BRIEF ::
The lines to copy from the data below are those that hold the string "state".

RECORDS FOR PROCESSING ::
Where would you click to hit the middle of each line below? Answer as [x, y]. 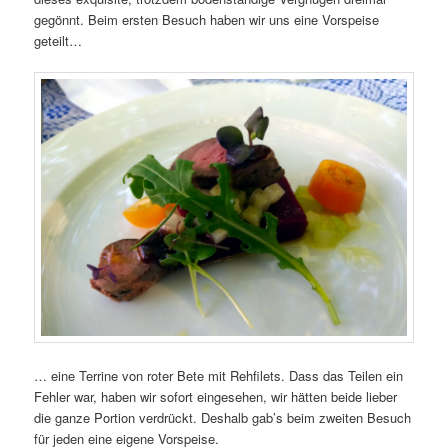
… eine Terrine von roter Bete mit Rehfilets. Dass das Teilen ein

---

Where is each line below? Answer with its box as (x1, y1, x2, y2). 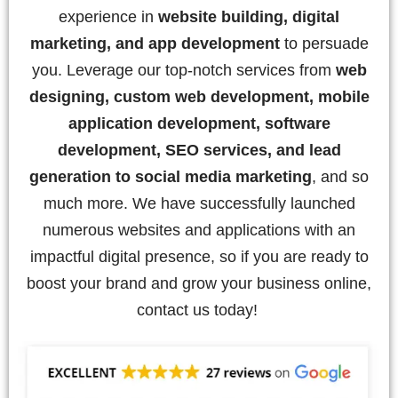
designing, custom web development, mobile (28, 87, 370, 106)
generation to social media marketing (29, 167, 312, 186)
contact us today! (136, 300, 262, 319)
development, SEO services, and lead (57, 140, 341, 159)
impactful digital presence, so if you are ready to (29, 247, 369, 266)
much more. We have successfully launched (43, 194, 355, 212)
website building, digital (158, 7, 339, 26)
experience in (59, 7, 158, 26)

* * *

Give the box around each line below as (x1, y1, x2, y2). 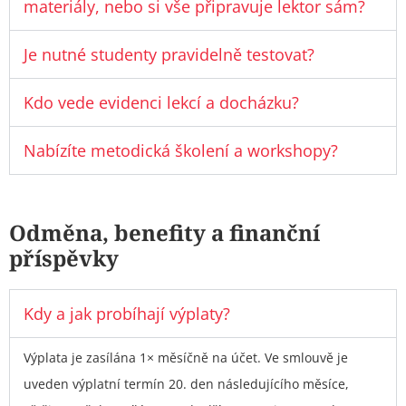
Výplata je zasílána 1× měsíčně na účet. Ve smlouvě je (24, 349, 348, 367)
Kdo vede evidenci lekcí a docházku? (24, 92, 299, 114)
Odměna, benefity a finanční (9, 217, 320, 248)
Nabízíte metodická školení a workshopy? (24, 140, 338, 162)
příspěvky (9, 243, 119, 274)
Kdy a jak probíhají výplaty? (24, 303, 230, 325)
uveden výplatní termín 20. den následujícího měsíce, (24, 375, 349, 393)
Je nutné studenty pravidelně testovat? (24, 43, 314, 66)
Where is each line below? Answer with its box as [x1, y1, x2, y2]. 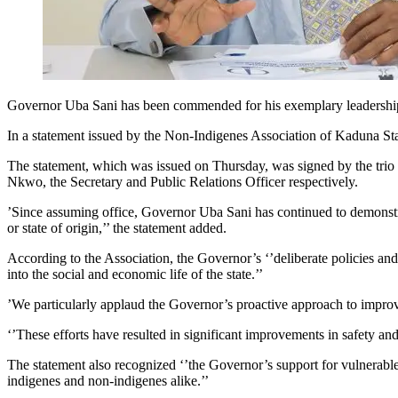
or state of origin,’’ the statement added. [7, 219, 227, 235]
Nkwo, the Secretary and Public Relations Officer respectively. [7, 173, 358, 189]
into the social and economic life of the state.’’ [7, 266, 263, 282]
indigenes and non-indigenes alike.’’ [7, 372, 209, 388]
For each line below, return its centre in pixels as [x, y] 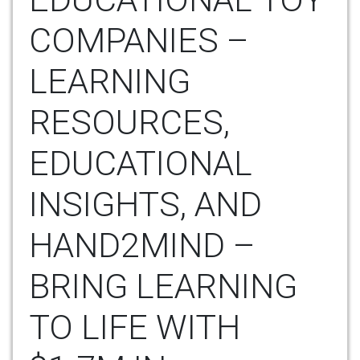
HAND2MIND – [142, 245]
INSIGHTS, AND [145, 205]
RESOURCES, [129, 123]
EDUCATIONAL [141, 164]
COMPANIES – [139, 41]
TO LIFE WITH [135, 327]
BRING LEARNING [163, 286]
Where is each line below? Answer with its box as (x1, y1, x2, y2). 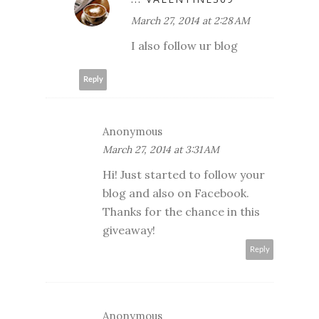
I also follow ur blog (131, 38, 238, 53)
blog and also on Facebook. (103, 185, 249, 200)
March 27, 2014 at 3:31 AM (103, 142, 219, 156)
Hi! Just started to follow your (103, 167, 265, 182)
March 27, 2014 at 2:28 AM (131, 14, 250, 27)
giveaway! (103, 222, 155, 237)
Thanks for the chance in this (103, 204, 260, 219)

WRITTEN SOLUTION ::
or state of origin,’’ the statement added. [7, 219, 227, 235]
into the social and economic life of the state.’’ [7, 266, 263, 282]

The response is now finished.